We use Auth0 for single sign-on.
Sometimes we mark users as inactive if they haven’t signed in for a while. However they are still able to reset their password, which we don’t want. We would rather they received a different email when they tried to reset their passwords, to the effect of “Contact your administrator”.
i thought a way around this could be to block inactive users, but it seems that blocked users can still reset their passwords.

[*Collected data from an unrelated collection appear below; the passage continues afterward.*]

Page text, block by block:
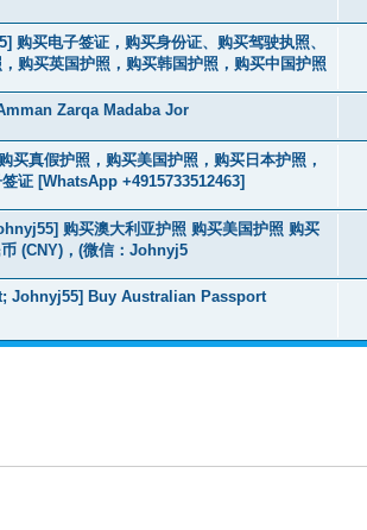
买电子签证，购买身份证、购买驾驶执照、
购买英国护照，购买韩国护照，购买中国护照
Zarqa Madaba Jor
真假护照，购买美国护照，购买日本护照，
证 [WhatsApp +4915733512463]
购买澳大利亚护照 购买美国护照 购买
(CNY)，(微信：Johnyj5
Johnyj55] Buy Australian Passport
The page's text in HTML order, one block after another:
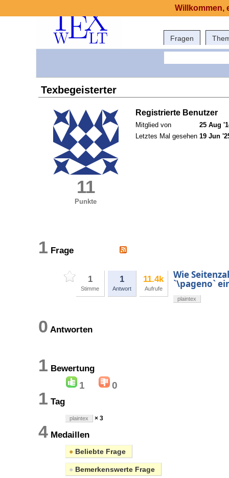
Fragen
Texbegeisterter
11
Punkte
Registrierte Benutzer
Mitglied von
25 Aug
Letztes Mal gesehen 19 Jun
1 Frage
1
Stimme
1
Antwort
11.4k
Aufrufe
Wie
`\pageno`
plaintex
0 Antworten
1 Bewertung
1 0
1 Tag
plaintex × 3
4 Medaillen
● Beliebte Frage
● Bemerkenswerte Frage
Willkommen,
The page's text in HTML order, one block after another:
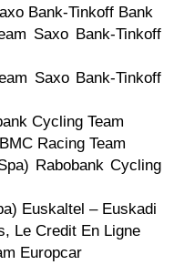
Bank-Tinkoff Bank
Saxo Bank-Tinkoff
Saxo Bank-Tinkoff
Cycling Team
Racing Team
Rabobank Cycling
Euskaltel – Euskadi
Le Credit En Ligne
Europcar
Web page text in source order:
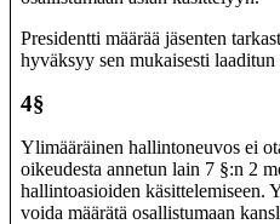
Presidentti määrää jäsenten
hyväksyy sen mukaisesti
4§
Ylimääräinen hallintoneuvos ei
oikeudesta annetun lain 7 §:n 2
hallintoasioiden käsittelemiseen.
voida määrätä osallistumaan
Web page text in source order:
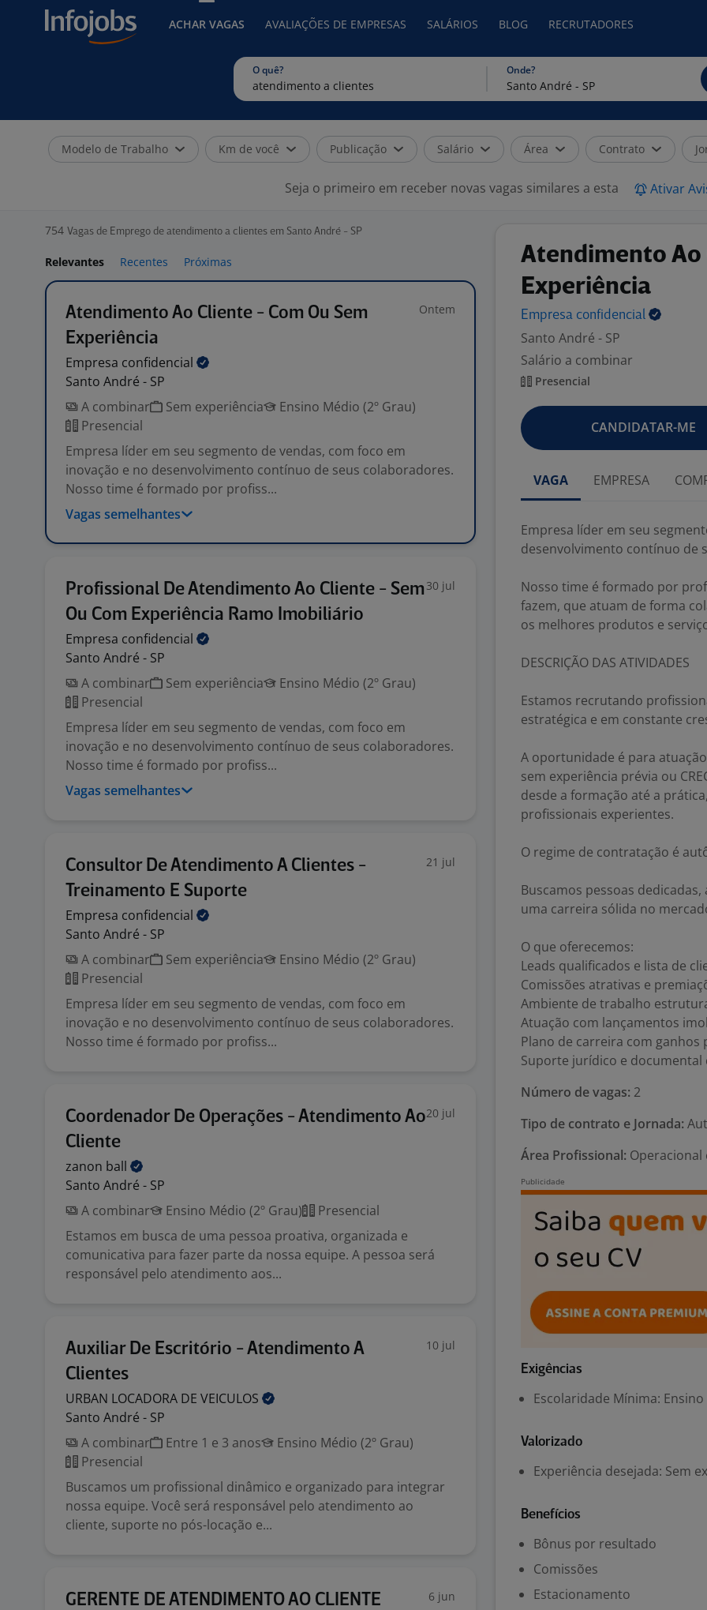
ACHAR VAGAS AVALIAÇÕES DE EMPRESAS SALÁRIOS BLOG RECRUTADORES
O quê? Onde?
Modelo de Trabalho Km de você Publicação Salário Área Contrato
Seja o primeiro em receber novas vagas similares a esta Ativar
754 Vagas de Emprego de atendimento a clientes em Santo André - SP
Relevantes Recentes Próximas
Atendimento Ao Cliente - Com Ou Sem
Experiência
Ontem
Empresa confidencial
Santo André - SP
A combinar
Sem experiência
Ensino Médio (2º Grau)
Presencial
Empresa líder em seu segmento de vendas, com foco em
inovação e no desenvolvimento contínuo de seus colaboradores.
Nosso time é formado por profiss...
Vagas semelhantes
Profissional De Atendimento Ao Cliente - Sem
Ou Com Experiência Ramo Imobiliário
30 jul
Empresa confidencial
Santo André - SP
A combinar
Sem experiência
Ensino Médio (2º Grau)
Presencial
Empresa líder em seu segmento de vendas, com foco em
inovação e no desenvolvimento contínuo de seus colaboradores.
Nosso time é formado por profiss...
Vagas semelhantes
Consultor De Atendimento A Clientes -
Treinamento E Suporte
21 jul
Empresa confidencial
Santo André - SP
A combinar
Sem experiência
Ensino Médio (2º Grau)
Presencial
Empresa líder em seu segmento de vendas, com foco em
inovação e no desenvolvimento contínuo de seus colaboradores.
Nosso time é formado por profiss...
Coordenador De Operações - Atendimento Ao
Cliente
20 jul
zanon ball
Santo André - SP
A combinar
Ensino Médio (2º Grau)
Presencial
Estamos em busca de uma pessoa proativa, organizada e
comunicativa para fazer parte da nossa equipe. A pessoa será
responsável pelo atendimento aos...
Auxiliar De Escritório - Atendimento A
Clientes
10 jul
URBAN LOCADORA DE VEICULOS
Santo André - SP
A combinar
Entre 1 e 3 anos
Ensino Médio (2º Grau)
Presencial
Buscamos um profissional dinâmico e organizado para integrar
nossa equipe. Você será responsável pelo atendimento ao
cliente, suporte no pós-locação e...
GERENTE DE ATENDIMENTO AO CLIENTE 6 jun
Atendimento Ao
Experiência
Empresa confidencial
Santo André - SP
Salário a combinar
Presencial
CANDIDATAR-ME
VAGA EMPRESA
Empresa líder em seu
desenvolvimento contínuo de
Nosso time é formado por
fazem, que atuam de forma
os melhores produtos e
DESCRIÇÃO DAS ATIVIDADES
Estamos recrutando
estratégica e em constante
A oportunidade é para
sem experiência prévia ou
desde a formação até a
profissionais experientes.
O regime de contratação é
Buscamos pessoas
uma carreira sólida no
O que oferecemos:
Leads qualificados e lista de
Comissões atrativas e
Ambiente de trabalho
Atuação com lançamentos
Plano de carreira com
Suporte jurídico e documental
Número de vagas: 2
Tipo de contrato e Jornada:
Área Profissional: Operacional
Exigências
Escolaridade Mínima: Ensino
Valorizado
Experiência desejada: Sem
Benefícios
Bônus por resultado
Comissões
Estacionamento
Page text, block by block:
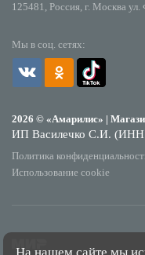
Мы в соц. сетях:
2026 © «Амарилис» |
ИП Василечко С.И. (ИНН
Политика
Использование cookie
125481, Россия, г. Москва
На нашем сайте мы
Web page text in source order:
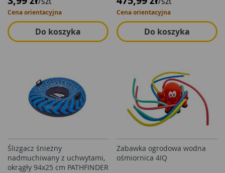
Cena orientacyjna
Do koszyka
Cena orientacyjna
Do koszyka
Ślizgacz śnieżny
nadmuchiwany z uchwytami,
okrągły 94x25 cm PATHFINDER
Zabawka ogrodowa wodna
ośmiornica 4IQ
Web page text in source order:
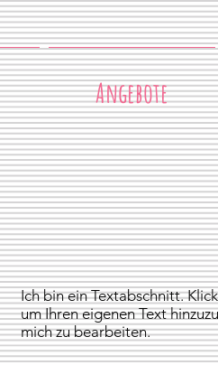
Angebote
Ich bin ein Textabschnitt.
um Ihren eigenen Text
mich zu bearbeiten.
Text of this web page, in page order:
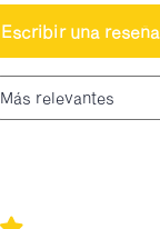
Escribir una reseña
Más relevantes
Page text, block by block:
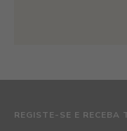
REGISTE-SE E
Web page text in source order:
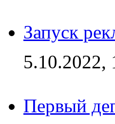
Запуск
5.10.2022,
Первый
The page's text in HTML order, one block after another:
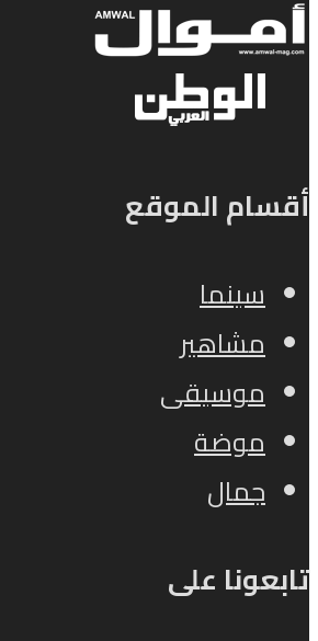
أقسام الموقع
سينما
مشاهير
موسيقى
موضة
جمال
تابعونا على
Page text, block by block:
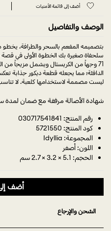
أضف إلى قائمة الأمنيات
الوصف والتفاصيل
بتصميمه المفعم بالسحر والطرافة،
سلحفاة صغيرة بك الخطوة الأولى في
71 وجهاً من الكريستال ويشمل مزيجاً من
الدافئة؛ مما يجعله قطعة ديكور جذابة
ليست مصممة لاستخدامها كلعبة. لا تناسب
شهادة الأصالة مرفقة مع ضمان لمدة
رقم المنتج: 030717541841
كود المنتج: 5721550
المجموعة: Idyllia
اللون: أصفر
الحجم: 5.1 × 3.2 × 2.7 سم
أضف
الشحن والإرجاع
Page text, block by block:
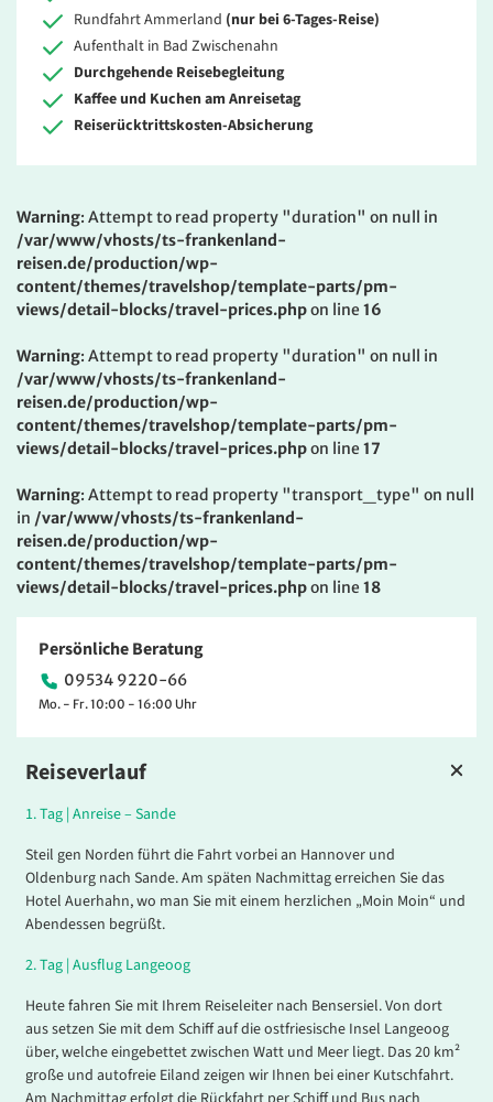
Reiseverlauf
1.Tag | Anreise – Sande
Steil gen Norden führt die Fahrt vorbei an Hannover und
Oldenburg nach Sande. Am späten Nachmittag erreichen Sie das
Hotel Auerhahn, wo man Sie mit einem herzlichen „Moin Moin“ und
Abendessen begrüßt.
2.Tag | Ausflug Langeoog
Heute fahren Sie mit Ihrem Reiseleiter nach Bensersiel. Von dort
aus setzen Sie mit dem Schiff auf die ostfriesische Insel Langeoog
über, welche eingebettet zwischen Watt und Meer liegt. Das 20 km²
große und autofreie Eiland zeigen wir Ihnen bei einer Kutschfahrt.
Rundfahrt Ammerland (nur bei 6-Tages-Reise)
Aufenthalt in Bad Zwischenahn
Durchgehende Reisebegleitung
Kaffee und Kuchen am Anreisetag
Reiserücktrittskosten-Absicherung
Warning: Attempt to read property "duration" on null in
/var/www/vhosts/ts-frankenland-
reisen.de/production/wp-
content/themes/travelshop/template-parts/pm-
views/detail-blocks/travel-prices.phpon line 16
Warning: Attempt to read property "duration" on null in
/var/www/vhosts/ts-frankenland-
reisen.de/production/wp-
content/themes/travelshop/template-parts/pm-
views/detail-blocks/travel-prices.phpon line 17
Warning: Attempt to read property "transport_type" on null
in /var/www/vhosts/ts-frankenland-
reisen.de/production/wp-
content/themes/travelshop/template-parts/pm-
views/detail-blocks/travel-prices.phpon line 18
Persönliche Beratung
09534 9220-66
Mo. - Fr. 10:00 - 16:00 Uhr
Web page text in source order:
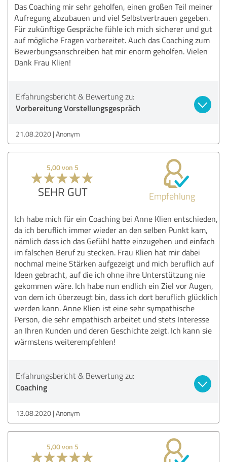
Das Coaching mir sehr geholfen, einen großen Teil meiner
Aufregung abzubauen und viel Selbstvertrauen gegeben.
Für zukünftige Gespräche fühle ich mich sicherer und gut
auf mögliche Fragen vorbereitet. Auch das Coaching zum
Bewerbungsanschreiben hat mir enorm geholfen. Vielen
Dank Frau Klien!
Erfahrungsbericht & Bewertung zu:
Vorbereitung Vorstellungsgespräch
21.08.2020 Anonym
5,00 von 5
SEHR GUT Empfehlung
Ich habe mich für ein Coaching bei Anne Klien entschieden,
da ich beruflich immer wieder an den selben Punkt kam,
nämlich dass ich das Gefühl hatte einzugehen und einfach
im falschen Beruf zu stecken. Frau Klien hat mir dabei
nochmal meine Stärken aufgezeigt und mich beruflich auf
Ideen gebracht, auf die ich ohne ihre Unterstützung nie
gekommen wäre. Ich habe nun endlich ein Ziel vor Augen,
von dem ich überzeugt bin, dass ich dort beruflich glücklich
werden kann. Anne Klien ist eine sehr sympathische
Person, die sehr empathisch arbeitet und stets Interesse
an Ihren Kunden und deren Geschichte zeigt. Ich kann sie
wärmstens weiterempfehlen!
Erfahrungsbericht & Bewertung zu:
Coaching
13.08.2020 Anonym
5,00 von 5
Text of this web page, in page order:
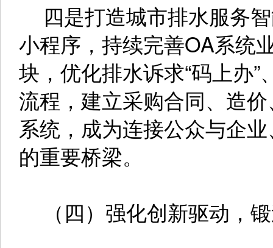
四是打造城市排水服务智
小程序，持续完善OA系统
块，优化排水诉求“码上办
流程，建立采购合同、造
系统，成为连接公众与企
的重要桥梁。
（四）强化创新驱动，
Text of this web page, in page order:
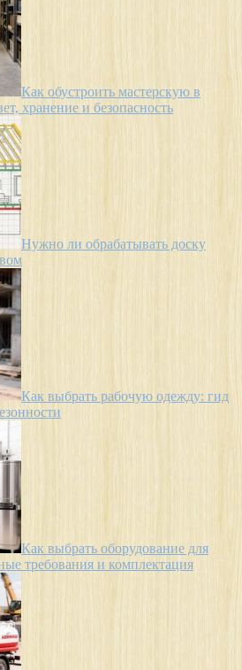
Как обустроить мастерскую в
хранение и безопасность
Нужно ли обрабатывать доску
Как выбрать рабочую одежду: гид
Как выбрать оборудование для
требования и комплектация
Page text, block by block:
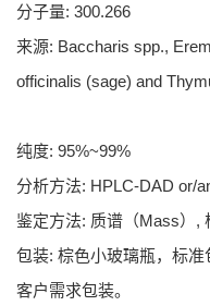
分子量: 300.266
来源: Baccharis spp.,
officinalis (sage) and
纯度: 95%~99%
分析方法: HPLC-DAD or/
鉴定方法: 质谱（Mass）,
包装: 棕色小玻璃瓶，标
客户需求包装。
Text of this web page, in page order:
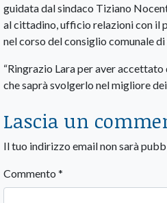
guidata dal sindaco Tiziano
al cittadino, ufficio relazioni con il
nel corso del consiglio comunale
“Ringrazio Lara per aver
che saprà svolgerlo nel migliore dei
Lascia un
Il tuo indirizzo email non sarà
Commento *
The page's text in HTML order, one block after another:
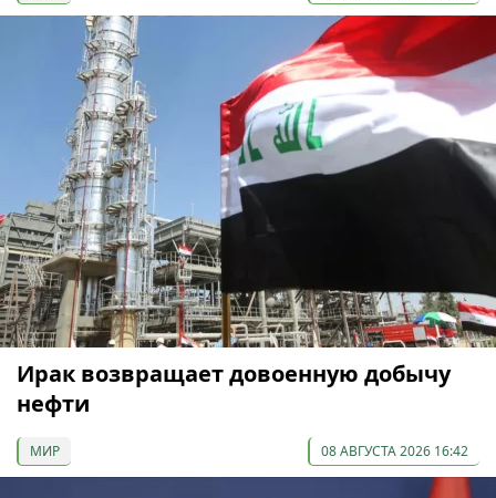
Ирак возвращает довоенную добычу
нефти
МИР 08 АВГУСТА 2026 16:42
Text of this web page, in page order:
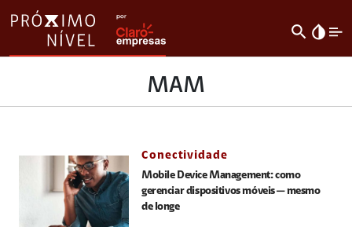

Is there another way to do this?
Hi @Paul.Buck
Even if a blocked user resets their password, an unauthorized response should be returned with a description of “user is blocked” when they sign in and are redirected to your callback URL. You could handle this in your application to show a message to contact an administrator.
Hope this helps
Hi,
thanks for the response.
However, we want to send a different email to the reset email if the user is blocked, as we feel this would provide a better user experience.
We don’t want the user to go through the reset process if this is ultimately going to be pointless.
Is this possible?
Thanks
Paul
Hey @Paul.Buck ,
Thinking about it further, if you are using a paid subscription, you could try customising the Change Password email template using Liquid Syntax. The docs are:
I would still advocate handling this specific unauthorized response in your application, as a belt and braces approach.
Hope this helps
Thanks for sharing that @andyck!
This topic was automatically closed 15 days after the last reply. New replies are no longer allowed.